As I said in my review of his new film THE DANCE OF REALITY, Alejandro Jodorowsky is a filmmaker more frequently written about than watched (hell, he’s been written about four times in the past month in these very pages). This is more due to circumstance than any fault of the films or the moviegoing public; his best films were unavailable for over thirty years, and seem to have fallen back out of print. He is also a very easy figure to talk about, given his legendary accomplishments in pretty much every artistic medium and outsized, intensely charismatic persona (as filmmakers go, only Werner Herzog rivals Jodorowsky for sheer number of insane anecdotes). Indeed, Jodorowsky is such a beloved topic for film buffs that it’s easy to feel well-versed without seeing a single frame of his work.
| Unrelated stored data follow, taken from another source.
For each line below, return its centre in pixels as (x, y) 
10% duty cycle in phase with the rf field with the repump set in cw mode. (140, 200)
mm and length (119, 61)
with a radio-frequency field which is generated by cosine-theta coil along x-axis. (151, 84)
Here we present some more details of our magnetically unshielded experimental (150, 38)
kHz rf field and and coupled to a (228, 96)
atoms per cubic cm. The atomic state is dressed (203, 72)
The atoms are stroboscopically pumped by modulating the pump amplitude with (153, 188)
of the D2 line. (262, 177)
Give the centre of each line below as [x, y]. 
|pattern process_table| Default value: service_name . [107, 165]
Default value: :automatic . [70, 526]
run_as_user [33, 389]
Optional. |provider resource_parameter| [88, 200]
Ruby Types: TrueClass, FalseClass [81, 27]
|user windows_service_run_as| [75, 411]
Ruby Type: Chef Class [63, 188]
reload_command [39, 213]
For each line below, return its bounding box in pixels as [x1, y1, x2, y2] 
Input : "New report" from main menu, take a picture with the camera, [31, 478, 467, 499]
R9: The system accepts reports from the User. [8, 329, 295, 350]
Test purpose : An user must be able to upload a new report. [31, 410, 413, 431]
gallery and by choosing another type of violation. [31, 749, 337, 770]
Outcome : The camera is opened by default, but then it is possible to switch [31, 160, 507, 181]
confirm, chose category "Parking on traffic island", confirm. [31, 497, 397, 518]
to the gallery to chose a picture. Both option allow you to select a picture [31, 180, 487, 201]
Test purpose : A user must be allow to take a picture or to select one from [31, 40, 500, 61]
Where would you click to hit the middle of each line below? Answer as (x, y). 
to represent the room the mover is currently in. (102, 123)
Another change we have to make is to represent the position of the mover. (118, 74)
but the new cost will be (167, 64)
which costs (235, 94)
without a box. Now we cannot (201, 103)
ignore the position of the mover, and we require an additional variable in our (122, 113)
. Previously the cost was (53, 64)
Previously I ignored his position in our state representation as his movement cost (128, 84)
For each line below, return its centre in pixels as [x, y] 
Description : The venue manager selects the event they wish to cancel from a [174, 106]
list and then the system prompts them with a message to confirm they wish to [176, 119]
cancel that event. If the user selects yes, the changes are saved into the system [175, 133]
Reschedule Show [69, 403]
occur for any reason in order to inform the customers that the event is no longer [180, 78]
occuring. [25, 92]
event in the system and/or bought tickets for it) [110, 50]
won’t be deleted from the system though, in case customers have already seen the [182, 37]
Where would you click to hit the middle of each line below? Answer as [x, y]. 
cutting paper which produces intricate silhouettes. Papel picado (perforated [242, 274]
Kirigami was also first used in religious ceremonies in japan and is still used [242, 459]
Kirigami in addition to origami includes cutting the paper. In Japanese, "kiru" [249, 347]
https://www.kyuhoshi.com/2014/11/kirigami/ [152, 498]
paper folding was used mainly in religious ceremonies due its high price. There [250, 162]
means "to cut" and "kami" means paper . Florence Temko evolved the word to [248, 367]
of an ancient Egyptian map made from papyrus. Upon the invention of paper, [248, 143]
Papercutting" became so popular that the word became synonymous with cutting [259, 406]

But know this: no matter what you’ve read, no matter what you’ve heard, nothing can adequately prepare you for the experience of seeing THE HOLY MOUNTAIN on the big screen. You can make a bullet list of memorable images from the film – the hall of testicles, the turd-to-gold alchemy, the iconically symmetrical shot of Jodorowsky flanked by a pair of naked, bald women – but what a list doesn’t convey is that every single frame is like that. Every. Single. Frame. There is literally not a single moment in THE HOLY MOUNTAIN that does not contain something gorgeous and inexplicable and hilarious and unsettling. Hell, there might not even be a moment that contains only one. The trailer’s narration dryly intones, “Nothing in your education or your experience could have prepared you for this film.” That is not hyperbole. That is empirical fact.
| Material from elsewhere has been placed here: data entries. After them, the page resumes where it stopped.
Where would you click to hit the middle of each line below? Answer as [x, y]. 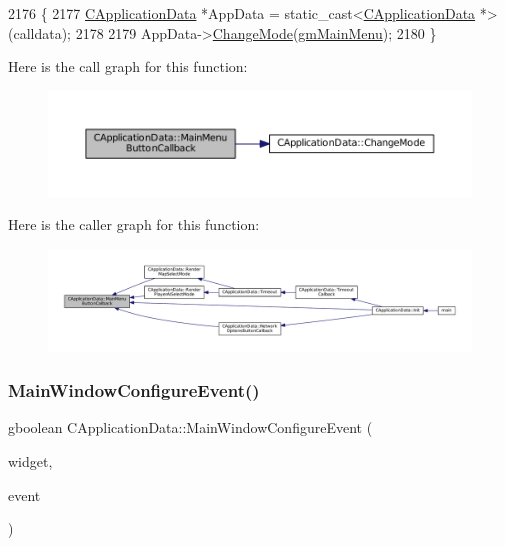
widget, [30, 461]
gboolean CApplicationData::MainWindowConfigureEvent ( [190, 427]
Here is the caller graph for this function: [134, 224]
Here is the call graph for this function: [128, 66]
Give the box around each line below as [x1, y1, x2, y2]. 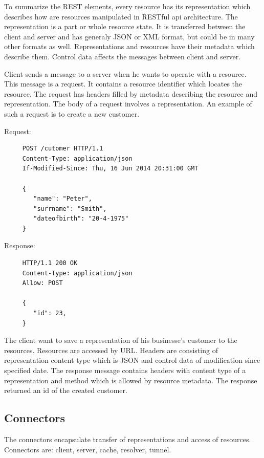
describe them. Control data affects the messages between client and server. [4, 51, 241, 61]
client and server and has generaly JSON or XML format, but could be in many [4, 31, 255, 41]
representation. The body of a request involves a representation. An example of [4, 98, 252, 109]
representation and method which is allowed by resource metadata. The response [4, 375, 257, 385]
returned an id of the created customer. [4, 385, 127, 396]
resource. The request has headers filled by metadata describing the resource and [4, 88, 257, 99]
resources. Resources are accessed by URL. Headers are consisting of [4, 344, 218, 355]
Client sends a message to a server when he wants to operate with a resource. [4, 68, 247, 79]

It helps that Jodorowsky was working with a budget rare in the world of experimental film. John Lennon had had his mind blown at one of EL TOPO’s fabled midnight screenings, and ordered his Mephistophelian manager Allen Klein to track down Jodorowsky and bestow an ungodly amount of money toward his next film. That relationship would backfire a few years down the road, when Klein withdrew all of Jodorowsky’s films in retribution for the filmmaker’s refusal to adapt THE STORY OF O, but without Klein’s money, it is unlikely Jodorowsky could have afforded nearly as many pygmy hippopotomi.
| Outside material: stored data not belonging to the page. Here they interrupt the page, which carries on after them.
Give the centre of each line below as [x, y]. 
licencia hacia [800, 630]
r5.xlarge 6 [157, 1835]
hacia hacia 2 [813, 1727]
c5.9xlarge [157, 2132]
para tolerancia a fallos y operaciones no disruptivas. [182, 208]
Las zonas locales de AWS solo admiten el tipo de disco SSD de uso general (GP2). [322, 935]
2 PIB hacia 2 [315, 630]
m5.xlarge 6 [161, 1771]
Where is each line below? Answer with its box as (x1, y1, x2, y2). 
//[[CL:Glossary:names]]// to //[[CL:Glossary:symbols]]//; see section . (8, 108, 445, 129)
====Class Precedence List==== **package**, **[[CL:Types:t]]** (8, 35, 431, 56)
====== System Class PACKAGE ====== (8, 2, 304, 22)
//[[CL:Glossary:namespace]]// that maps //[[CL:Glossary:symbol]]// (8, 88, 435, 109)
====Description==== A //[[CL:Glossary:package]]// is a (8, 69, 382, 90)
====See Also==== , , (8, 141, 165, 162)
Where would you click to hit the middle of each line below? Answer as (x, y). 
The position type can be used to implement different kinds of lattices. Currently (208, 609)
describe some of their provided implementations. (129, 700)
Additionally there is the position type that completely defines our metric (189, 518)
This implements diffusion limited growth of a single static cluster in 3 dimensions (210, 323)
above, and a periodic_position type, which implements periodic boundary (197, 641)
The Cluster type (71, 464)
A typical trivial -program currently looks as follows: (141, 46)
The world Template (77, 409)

In closing, I will just say this: toward the end of THE HOLY MOUNTAIN, there is a smash cut to a shirtless old man screaming maniacally in a field, with a tiger head on each nipple vomiting milk onto another man. Those five seconds are COMPLETELY REPRESENTATIVE of the rest of the film. If you’ve never seen THE HOLY MOUNTAIN, you obviously need to go see it. If you have seen it, then you know you need to go see it. What are you waiting for? PULL BACK, CAMERA!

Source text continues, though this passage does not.